Peligro. El pórtico de la iglesia tiene cuatro columnas 
  acanaladas, cada una de un solo bloque de piedra, al que 
el encalado da un aire sencillo. Sería un refugio adecuado 
para golfillos, niños, animales, prisioneros 
  y presidentes que recompensaron a 
senadores 

corruptos no pensando en ellos.

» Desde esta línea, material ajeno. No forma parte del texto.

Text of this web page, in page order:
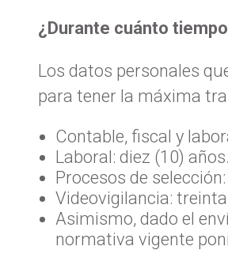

El 
  lugar tiene una escuela, una oficina de correos 
en un almacén, pescaderías, gallineros y una goleta 
con tres mástiles en 
los muelles. El héroe, el estudiante,
  el campanero, cada uno a su modo, 
tiene su sitio aquí. 

No pudo ser peligroso vivir 
  en una ciudad así, de gente sencilla, 
con su campanero que coloca señales de peligro junto a la iglesia 
mientras dora la sólida 
  estrella puntiaguda que sobre una torre 
simboliza la esperanza.


Recoge Olivia de Miguel con muy buen criterio en el prólogo que redactó para esta edición unas cuantas opiniones de poetas contemporáneos de Moore. De todas ellas, a mí me gusta mucho la de Wallace Stevens —(Moore) nos obliga a ser tan conscientes de la realidad que fuerza nuestra conciencia—. Y así es en este y en toda su poesía. Ni el adorable pueblo costero es tan adorable, ni la iglesia es un centro de acogida, ni el campanero está libre de sospecha. Más tarde o más temprano, las ballenas varadas comenzarán a descomponerse y envenenarán "la suave brisa", lo mismo que la iglesia puede envenenar a la sociedad.